Causation and the problem of shared fault

Causation in AI disputes rarely follows a single line. Each actor in the supply chain may have contributed in some way to the loss. UrbanMind created the algorithm. SmartInfra embedded it in hardware and added new control logic and sensor integration. The Council retrained it using local data and then deployed it cross critical infrastructure. When things went wrong, each blamed the other party.

The traditional 'but for' test offers little guidance when an outcome arises from the interaction of three dynamic systems. Courts may instead adopt a material contribution approach, asking whether each party’s conduct materially increased the risk of harm.

UrbanMind might say that FlowOptim performed properly until SmartInfra modified the integration layer. SmartInfra could respond by saying that the model was reliable until the Council retrained it with biased or incomplete local data. The Council would insist that the fault lay in the core design, which failed to account for cases involving emergency services and pedestrian safety.

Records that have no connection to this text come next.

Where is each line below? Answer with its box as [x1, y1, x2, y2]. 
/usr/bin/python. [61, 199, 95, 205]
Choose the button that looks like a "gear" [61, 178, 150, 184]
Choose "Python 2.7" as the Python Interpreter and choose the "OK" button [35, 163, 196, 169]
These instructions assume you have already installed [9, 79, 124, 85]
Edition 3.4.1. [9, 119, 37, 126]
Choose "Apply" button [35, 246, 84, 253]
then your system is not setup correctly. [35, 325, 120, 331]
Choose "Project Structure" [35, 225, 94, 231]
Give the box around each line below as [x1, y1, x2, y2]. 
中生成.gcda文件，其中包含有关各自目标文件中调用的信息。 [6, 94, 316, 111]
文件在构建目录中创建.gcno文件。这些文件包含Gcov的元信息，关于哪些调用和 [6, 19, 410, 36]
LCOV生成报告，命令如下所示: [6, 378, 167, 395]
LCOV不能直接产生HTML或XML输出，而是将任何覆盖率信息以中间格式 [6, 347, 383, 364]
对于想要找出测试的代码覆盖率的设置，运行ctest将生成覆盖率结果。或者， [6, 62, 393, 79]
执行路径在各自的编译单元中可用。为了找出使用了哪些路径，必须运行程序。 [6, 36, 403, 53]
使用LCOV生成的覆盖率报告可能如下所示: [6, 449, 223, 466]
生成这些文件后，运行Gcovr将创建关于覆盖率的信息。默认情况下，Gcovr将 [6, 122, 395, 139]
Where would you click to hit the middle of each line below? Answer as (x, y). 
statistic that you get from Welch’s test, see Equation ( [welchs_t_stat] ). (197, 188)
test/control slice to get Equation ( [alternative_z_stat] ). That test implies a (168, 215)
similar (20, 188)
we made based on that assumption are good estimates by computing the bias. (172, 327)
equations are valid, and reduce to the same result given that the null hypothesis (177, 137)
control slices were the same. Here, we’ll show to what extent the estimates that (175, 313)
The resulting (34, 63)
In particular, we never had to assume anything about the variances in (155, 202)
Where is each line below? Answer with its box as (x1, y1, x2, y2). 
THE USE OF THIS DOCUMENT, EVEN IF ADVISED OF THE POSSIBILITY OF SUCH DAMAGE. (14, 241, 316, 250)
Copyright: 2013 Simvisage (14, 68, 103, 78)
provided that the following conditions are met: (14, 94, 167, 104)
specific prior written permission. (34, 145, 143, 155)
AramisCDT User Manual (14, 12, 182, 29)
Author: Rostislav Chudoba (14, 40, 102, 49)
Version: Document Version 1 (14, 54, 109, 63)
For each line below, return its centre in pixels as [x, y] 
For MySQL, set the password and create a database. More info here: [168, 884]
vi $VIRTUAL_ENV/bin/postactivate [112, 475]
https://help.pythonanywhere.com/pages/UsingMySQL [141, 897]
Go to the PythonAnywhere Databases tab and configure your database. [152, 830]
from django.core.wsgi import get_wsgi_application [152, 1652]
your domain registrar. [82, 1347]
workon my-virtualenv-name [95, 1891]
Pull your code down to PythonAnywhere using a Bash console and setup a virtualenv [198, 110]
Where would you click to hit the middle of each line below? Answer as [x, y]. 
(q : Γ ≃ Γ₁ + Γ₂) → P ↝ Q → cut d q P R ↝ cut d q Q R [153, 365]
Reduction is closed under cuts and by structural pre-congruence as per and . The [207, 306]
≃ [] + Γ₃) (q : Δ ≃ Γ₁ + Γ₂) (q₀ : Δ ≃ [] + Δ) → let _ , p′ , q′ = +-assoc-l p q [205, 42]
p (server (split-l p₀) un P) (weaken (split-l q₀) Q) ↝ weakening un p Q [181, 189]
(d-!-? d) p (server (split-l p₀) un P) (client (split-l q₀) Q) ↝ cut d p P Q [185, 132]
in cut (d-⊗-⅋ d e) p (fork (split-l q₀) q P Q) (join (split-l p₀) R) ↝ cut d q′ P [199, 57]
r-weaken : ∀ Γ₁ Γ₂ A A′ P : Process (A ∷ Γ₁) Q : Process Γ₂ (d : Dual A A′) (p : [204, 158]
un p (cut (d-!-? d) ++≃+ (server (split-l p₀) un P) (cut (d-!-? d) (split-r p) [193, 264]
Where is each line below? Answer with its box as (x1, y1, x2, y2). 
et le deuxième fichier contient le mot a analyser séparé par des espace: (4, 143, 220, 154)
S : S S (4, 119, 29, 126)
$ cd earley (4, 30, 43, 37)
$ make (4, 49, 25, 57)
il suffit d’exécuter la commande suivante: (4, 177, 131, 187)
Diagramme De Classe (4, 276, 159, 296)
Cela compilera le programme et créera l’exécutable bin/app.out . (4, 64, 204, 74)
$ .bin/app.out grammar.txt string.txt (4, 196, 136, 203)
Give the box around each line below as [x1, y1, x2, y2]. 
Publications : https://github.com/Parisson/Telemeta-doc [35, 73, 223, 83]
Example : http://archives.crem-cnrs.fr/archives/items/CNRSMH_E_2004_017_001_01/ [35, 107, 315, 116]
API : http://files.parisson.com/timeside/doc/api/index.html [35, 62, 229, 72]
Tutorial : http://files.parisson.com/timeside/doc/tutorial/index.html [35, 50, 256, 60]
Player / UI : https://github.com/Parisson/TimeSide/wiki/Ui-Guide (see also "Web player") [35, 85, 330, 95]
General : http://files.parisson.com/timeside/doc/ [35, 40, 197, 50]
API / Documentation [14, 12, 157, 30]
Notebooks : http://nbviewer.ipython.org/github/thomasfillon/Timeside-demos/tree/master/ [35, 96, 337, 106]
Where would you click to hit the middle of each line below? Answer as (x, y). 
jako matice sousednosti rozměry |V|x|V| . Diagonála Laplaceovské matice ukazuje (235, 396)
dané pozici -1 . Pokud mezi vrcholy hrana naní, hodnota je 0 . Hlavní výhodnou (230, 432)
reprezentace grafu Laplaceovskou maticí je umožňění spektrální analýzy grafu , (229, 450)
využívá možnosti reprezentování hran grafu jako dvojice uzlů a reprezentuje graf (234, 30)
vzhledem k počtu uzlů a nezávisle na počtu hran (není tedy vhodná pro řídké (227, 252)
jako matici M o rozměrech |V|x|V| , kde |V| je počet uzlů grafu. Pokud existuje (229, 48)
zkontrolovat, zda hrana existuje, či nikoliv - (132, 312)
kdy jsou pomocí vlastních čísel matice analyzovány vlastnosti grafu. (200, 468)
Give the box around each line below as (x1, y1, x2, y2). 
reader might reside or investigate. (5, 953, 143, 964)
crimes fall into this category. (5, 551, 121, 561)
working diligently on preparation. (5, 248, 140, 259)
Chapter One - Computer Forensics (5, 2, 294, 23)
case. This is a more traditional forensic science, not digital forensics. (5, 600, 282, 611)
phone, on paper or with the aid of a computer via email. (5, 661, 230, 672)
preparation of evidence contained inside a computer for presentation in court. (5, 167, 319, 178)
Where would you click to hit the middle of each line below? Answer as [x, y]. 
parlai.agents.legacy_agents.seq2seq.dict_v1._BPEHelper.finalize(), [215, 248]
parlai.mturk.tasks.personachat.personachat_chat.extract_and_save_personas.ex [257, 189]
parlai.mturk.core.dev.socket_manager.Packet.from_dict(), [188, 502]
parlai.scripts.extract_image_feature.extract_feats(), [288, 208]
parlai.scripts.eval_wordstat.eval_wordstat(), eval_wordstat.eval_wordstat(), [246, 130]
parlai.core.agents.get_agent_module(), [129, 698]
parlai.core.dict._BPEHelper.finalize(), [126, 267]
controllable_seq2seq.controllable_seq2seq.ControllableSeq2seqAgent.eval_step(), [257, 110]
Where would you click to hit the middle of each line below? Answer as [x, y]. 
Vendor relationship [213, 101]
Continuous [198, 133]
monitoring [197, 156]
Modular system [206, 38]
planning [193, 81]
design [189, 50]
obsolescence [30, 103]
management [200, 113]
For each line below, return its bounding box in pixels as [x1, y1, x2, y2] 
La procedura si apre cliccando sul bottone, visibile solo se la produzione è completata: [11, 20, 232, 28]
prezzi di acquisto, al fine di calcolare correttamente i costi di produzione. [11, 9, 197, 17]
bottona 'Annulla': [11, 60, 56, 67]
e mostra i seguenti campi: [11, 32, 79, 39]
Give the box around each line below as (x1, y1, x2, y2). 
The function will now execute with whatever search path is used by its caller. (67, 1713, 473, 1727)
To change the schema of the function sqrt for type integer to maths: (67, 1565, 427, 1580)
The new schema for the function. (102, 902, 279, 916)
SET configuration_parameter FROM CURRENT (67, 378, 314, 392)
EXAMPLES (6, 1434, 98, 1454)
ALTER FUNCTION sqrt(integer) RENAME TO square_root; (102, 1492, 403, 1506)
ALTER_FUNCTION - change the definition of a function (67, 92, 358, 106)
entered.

In practice, resolving such a dispute requires not only expert evidence but statistical inference. The question may become one of probability rather than certainty, forcing the court to weigh the relative contribution of several causes, none of which can be isolated entirely.

This approach aligns with established principles in cases involving divisible harm or multiple tortfeasors, but its application to AI systems – where causation is mediated by algorithmic decision-making – will test the boundaries of those principles. The question of intervening acts becomes particularly complex – at what point does retraining, or modification of an AI system, break the chain of causation? If the Council's retraining introduced new failure modes, does that absolve UrbanMind of liability for the original model's deficiencies? Or does the foreseeability of downstream modification mean that UrbanMind should have designed the system to be robust against such changes?

The EU's revised Product Liability Directive addresses these challenges through Article 9, which introduces a rebuttable presumption of causation to assist claimants in establishing causation where the case is scientifically or technically complex. In these circumstances, once the claimant establishes that a product was defective and plausibly connected to the damage, the burden shifts to the defendant to demonstrate that the defect was not causative.

Should English law adopt analogous provisions in the forthcoming reform of the Consumer Protection Act (currently under consultation), courts would be equipped with a mechanism to address the evidential asymmetries inherent in AI-related product liability claims, potentially easing the claimant's burden whilst preserving the defendant's ability to rebut the presumption. This would represent a significant departure from traditional causation analysis, acknowledging that algorithmic complexity and proprietary systems create unique barriers to proof that justify procedural intervention.

Evidence and disclosure

The evidential task in a case like this is formidable. Unlike traditional product liability claims, the key information lies not in physical defects but in data, logs and code. Each party holds different pieces of the puzzle.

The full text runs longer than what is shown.